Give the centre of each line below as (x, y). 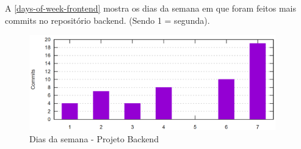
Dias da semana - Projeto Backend (94, 138)
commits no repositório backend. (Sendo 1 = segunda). (107, 20)
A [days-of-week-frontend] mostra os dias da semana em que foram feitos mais (150, 8)
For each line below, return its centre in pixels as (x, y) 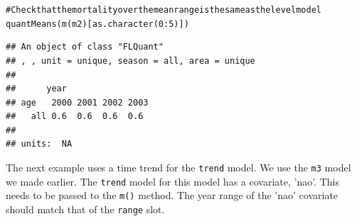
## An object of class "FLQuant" (85, 47)
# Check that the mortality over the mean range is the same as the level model (164, 10)
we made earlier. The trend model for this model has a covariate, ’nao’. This (172, 181)
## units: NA (39, 144)
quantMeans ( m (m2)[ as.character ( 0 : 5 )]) (97, 24)
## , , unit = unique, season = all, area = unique (130, 61)
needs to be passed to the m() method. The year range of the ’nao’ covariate (172, 195)
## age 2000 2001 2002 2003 (77, 102)
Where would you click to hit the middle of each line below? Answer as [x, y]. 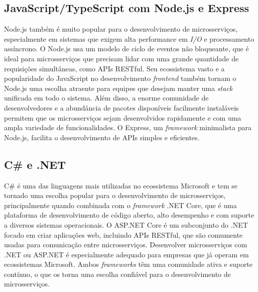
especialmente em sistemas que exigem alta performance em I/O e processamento [129, 38]
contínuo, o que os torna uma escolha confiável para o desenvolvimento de [117, 274]
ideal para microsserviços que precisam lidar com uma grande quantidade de [121, 58]
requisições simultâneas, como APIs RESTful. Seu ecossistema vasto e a [114, 68]
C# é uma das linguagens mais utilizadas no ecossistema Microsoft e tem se [121, 185]
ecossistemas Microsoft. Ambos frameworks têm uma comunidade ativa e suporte [128, 264]
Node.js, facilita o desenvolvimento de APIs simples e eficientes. [102, 137]
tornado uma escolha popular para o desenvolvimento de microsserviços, [115, 195]
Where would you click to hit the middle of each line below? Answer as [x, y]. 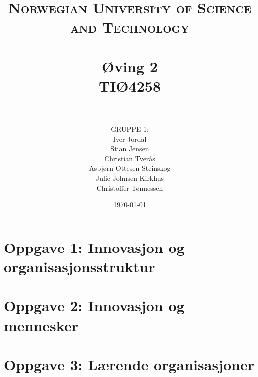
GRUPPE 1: [130, 129]
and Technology [130, 27]
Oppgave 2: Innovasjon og [94, 306]
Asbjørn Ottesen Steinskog [130, 168]
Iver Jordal [130, 139]
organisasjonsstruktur [80, 266]
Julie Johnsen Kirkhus [130, 178]
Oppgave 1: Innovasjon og [94, 247]
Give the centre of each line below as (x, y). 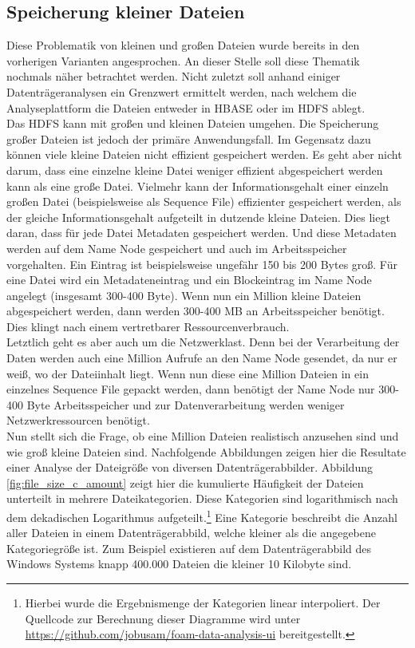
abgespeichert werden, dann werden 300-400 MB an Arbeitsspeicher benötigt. (196, 311)
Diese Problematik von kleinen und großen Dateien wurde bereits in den (183, 45)
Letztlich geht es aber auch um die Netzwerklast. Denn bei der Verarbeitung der (203, 342)
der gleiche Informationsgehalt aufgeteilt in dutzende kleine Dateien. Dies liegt (198, 217)
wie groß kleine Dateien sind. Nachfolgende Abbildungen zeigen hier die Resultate (206, 451)
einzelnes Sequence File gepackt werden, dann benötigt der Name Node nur (191, 389)
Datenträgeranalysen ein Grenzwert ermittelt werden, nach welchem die (182, 91)
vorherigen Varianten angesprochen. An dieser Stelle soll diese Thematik (183, 60)
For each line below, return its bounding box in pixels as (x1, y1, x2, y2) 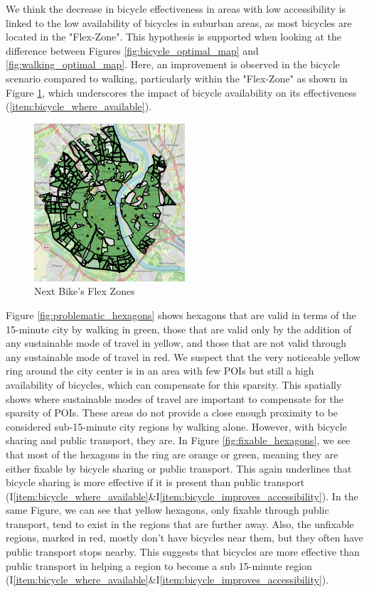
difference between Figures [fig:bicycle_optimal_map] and (6, 43, 259, 58)
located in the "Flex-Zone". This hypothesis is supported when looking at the (6, 29, 341, 44)
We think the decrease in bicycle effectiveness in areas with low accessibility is (6, 1, 346, 16)
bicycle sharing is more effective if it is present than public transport (6, 475, 305, 490)
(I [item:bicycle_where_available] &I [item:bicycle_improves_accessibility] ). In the (6, 488, 358, 503)
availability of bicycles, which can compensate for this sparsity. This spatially (6, 377, 342, 392)
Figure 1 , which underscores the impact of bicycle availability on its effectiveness (6, 85, 357, 99)
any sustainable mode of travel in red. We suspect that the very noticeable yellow (6, 349, 360, 364)
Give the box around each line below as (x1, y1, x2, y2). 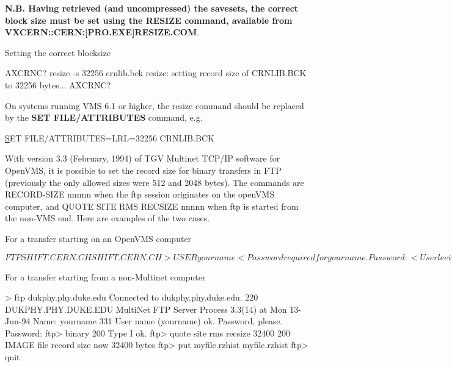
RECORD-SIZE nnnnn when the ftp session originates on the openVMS (5, 188, 275, 201)
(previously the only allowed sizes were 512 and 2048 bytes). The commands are (5, 176, 304, 188)
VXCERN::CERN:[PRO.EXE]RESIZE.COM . (5, 26, 200, 38)
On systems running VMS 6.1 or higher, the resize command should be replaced (5, 99, 304, 112)
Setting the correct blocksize (5, 46, 111, 59)
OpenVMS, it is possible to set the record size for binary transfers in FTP (5, 163, 282, 176)
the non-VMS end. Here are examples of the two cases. (5, 212, 210, 224)
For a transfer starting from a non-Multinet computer (5, 270, 206, 283)
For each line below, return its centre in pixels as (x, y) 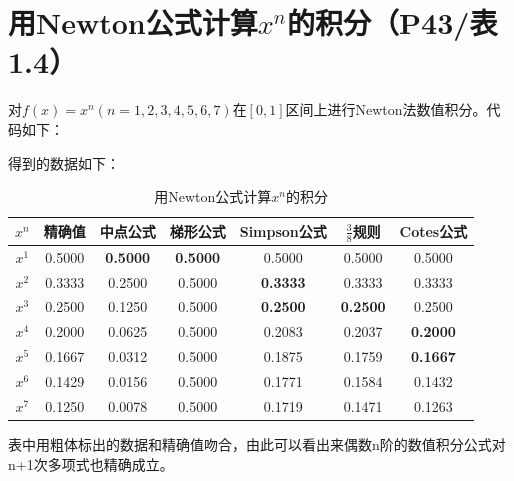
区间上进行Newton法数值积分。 (386, 109)
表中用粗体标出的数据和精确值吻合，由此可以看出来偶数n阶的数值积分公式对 (257, 443)
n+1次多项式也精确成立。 (91, 463)
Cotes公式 (433, 230)
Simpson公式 (283, 230)
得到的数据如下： (64, 162)
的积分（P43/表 (392, 22)
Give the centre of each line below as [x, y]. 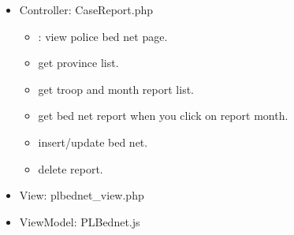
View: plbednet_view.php [82, 195]
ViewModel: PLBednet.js [80, 221]
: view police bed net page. [103, 36]
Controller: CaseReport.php [86, 9]
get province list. [78, 63]
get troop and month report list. [116, 89]
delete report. [71, 168]
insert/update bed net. [93, 142]
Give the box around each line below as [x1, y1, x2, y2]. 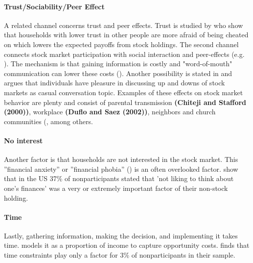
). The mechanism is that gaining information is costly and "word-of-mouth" [4, 58, 232, 69]
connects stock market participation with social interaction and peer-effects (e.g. [4, 49, 245, 59]
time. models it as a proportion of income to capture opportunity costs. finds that [4, 240, 250, 250]
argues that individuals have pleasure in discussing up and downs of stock [4, 78, 225, 88]
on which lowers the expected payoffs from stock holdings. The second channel [4, 39, 239, 49]
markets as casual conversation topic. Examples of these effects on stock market [4, 87, 243, 97]
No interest [4, 135, 43, 145]
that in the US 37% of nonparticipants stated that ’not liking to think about [4, 173, 234, 184]
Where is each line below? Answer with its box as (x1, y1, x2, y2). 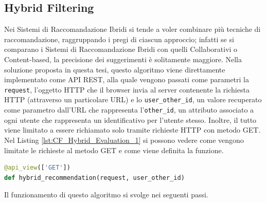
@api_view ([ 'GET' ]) (4, 164, 70, 172)
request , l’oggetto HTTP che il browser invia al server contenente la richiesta (4, 84, 250, 95)
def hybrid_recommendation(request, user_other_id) (4, 174, 185, 181)
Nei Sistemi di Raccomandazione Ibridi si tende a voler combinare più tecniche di (4, 24, 261, 34)
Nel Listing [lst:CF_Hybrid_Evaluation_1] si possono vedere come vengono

*PROBLEM TO SOLVE:* Please repeat all of the data exactly as it stands, leaving the pictures out.

*WRITTEN RESPONSE:*
Give the centre of each line below as (x, y). 
Dias da semana - Projeto Backend (94, 138)
commits no repositório backend. (Sendo 1 = segunda). (107, 20)
A [days-of-week-frontend] mostra os dias da semana em que foram feitos mais (150, 8)
For each line below, return its centre in pixels as (x, y) 
## An object of class "FLQuant" (85, 47)
# Check that the mortality over the mean range is the same as the level model (164, 10)
we made earlier. The trend model for this model has a covariate, ’nao’. This (172, 181)
## units: NA (39, 144)
quantMeans ( m (m2)[ as.character ( 0 : 5 )]) (97, 24)
## , , unit = unique, season = all, area = unique (130, 61)
needs to be passed to the m() method. The year range of the ’nao’ covariate (172, 195)
## age 2000 2001 2002 2003 (77, 102)
Where would you click to hit the middle of each line below? Answer as [x, y]. 
especialmente em sistemas que exigem alta performance em I/O e processamento [129, 38]
contínuo, o que os torna uma escolha confiável para o desenvolvimento de [117, 274]
ideal para microsserviços que precisam lidar com uma grande quantidade de [121, 58]
requisições simultâneas, como APIs RESTful. Seu ecossistema vasto e a [114, 68]
C# é uma das linguagens mais utilizadas no ecossistema Microsoft e tem se [121, 185]
ecossistemas Microsoft. Ambos frameworks têm uma comunidade ativa e suporte [128, 264]
Node.js, facilita o desenvolvimento de APIs simples e eficientes. [102, 137]
tornado uma escolha popular para o desenvolvimento de microsserviços, [115, 195]
Where would you click to hit the middle of each line below? Answer as [x, y]. 
GRUPPE 1: [130, 129]
and Technology [130, 27]
Oppgave 2: Innovasjon og [94, 306]
Asbjørn Ottesen Steinskog [130, 168]
Iver Jordal [130, 139]
organisasjonsstruktur [80, 266]
Julie Johnsen Kirkhus [130, 178]
Oppgave 1: Innovasjon og [94, 247]
Give the centre of each line below as (x, y). 
abgespeichert werden, dann werden 300-400 MB an Arbeitsspeicher benötigt. (196, 311)
Diese Problematik von kleinen und großen Dateien wurde bereits in den (183, 45)
Letztlich geht es aber auch um die Netzwerklast. Denn bei der Verarbeitung der (203, 342)
der gleiche Informationsgehalt aufgeteilt in dutzende kleine Dateien. Dies liegt (198, 217)
wie groß kleine Dateien sind. Nachfolgende Abbildungen zeigen hier die Resultate (206, 451)
einzelnes Sequence File gepackt werden, dann benötigt der Name Node nur (191, 389)
Datenträgeranalysen ein Grenzwert ermittelt werden, nach welchem die (182, 91)
vorherigen Varianten angesprochen. An dieser Stelle soll diese Thematik (183, 60)
For each line below, return its bounding box in pixels as (x1, y1, x2, y2) 
difference between Figures [fig:bicycle_optimal_map] and (6, 43, 259, 58)
located in the "Flex-Zone". This hypothesis is supported when looking at the (6, 29, 341, 44)
We think the decrease in bicycle effectiveness in areas with low accessibility is (6, 1, 346, 16)
bicycle sharing is more effective if it is present than public transport (6, 475, 305, 490)
(I [item:bicycle_where_available] &I [item:bicycle_improves_accessibility] ). In the (6, 488, 358, 503)
availability of bicycles, which can compensate for this sparsity. This spatially (6, 377, 342, 392)
Figure 1 , which underscores the impact of bicycle availability on its effectiveness (6, 85, 357, 99)
any sustainable mode of travel in red. We suspect that the very noticeable yellow (6, 349, 360, 364)
Give the box around each line below as (x1, y1, x2, y2). 
RECORD-SIZE nnnnn when the ftp session originates on the openVMS (5, 188, 275, 201)
(previously the only allowed sizes were 512 and 2048 bytes). The commands are (5, 176, 304, 188)
VXCERN::CERN:[PRO.EXE]RESIZE.COM . (5, 26, 200, 38)
On systems running VMS 6.1 or higher, the resize command should be replaced (5, 99, 304, 112)
Setting the correct blocksize (5, 46, 111, 59)
OpenVMS, it is possible to set the record size for binary transfers in FTP (5, 163, 282, 176)
the non-VMS end. Here are examples of the two cases. (5, 212, 210, 224)
For a transfer starting from a non-Multinet computer (5, 270, 206, 283)
For each line below, return its centre in pixels as (x, y) 
区间上进行Newton法数值积分。 (386, 109)
表中用粗体标出的数据和精确值吻合，由此可以看出来偶数n阶的数值积分公式对 (257, 443)
n+1次多项式也精确成立。 (91, 463)
Cotes公式 (433, 230)
Simpson公式 (283, 230)
得到的数据如下： (64, 162)
的积分（P43/表 (392, 22)
Give the centre of each line below as [x, y]. 
View: plbednet_view.php [82, 195]
ViewModel: PLBednet.js [80, 221]
: view police bed net page. [103, 36]
Controller: CaseReport.php [86, 9]
get province list. [78, 63]
get troop and month report list. [116, 89]
delete report. [71, 168]
insert/update bed net. [93, 142]
Give the box around each line below as [x1, y1, x2, y2]. 
). The mechanism is that gaining information is costly and "word-of-mouth" [4, 58, 232, 69]
connects stock market participation with social interaction and peer-effects (e.g. [4, 49, 245, 59]
time. models it as a proportion of income to capture opportunity costs. finds that [4, 240, 250, 250]
argues that individuals have pleasure in discussing up and downs of stock [4, 78, 225, 88]
on which lowers the expected payoffs from stock holdings. The second channel [4, 39, 239, 49]
markets as casual conversation topic. Examples of these effects on stock market [4, 87, 243, 97]
No interest [4, 135, 43, 145]
that in the US 37% of nonparticipants stated that ’not liking to think about [4, 173, 234, 184]
Where is each line below? Answer with its box as (x1, y1, x2, y2). 
@api_view ([ 'GET' ]) (4, 164, 70, 172)
request , l’oggetto HTTP che il browser invia al server contenente la richiesta (4, 84, 250, 95)
def hybrid_recommendation(request, user_other_id) (4, 174, 185, 181)
Nei Sistemi di Raccomandazione Ibridi si tende a voler combinare più tecniche di (4, 24, 261, 34)
Nel Listing [lst:CF_Hybrid_Evaluation_1] si possono vedere come vengono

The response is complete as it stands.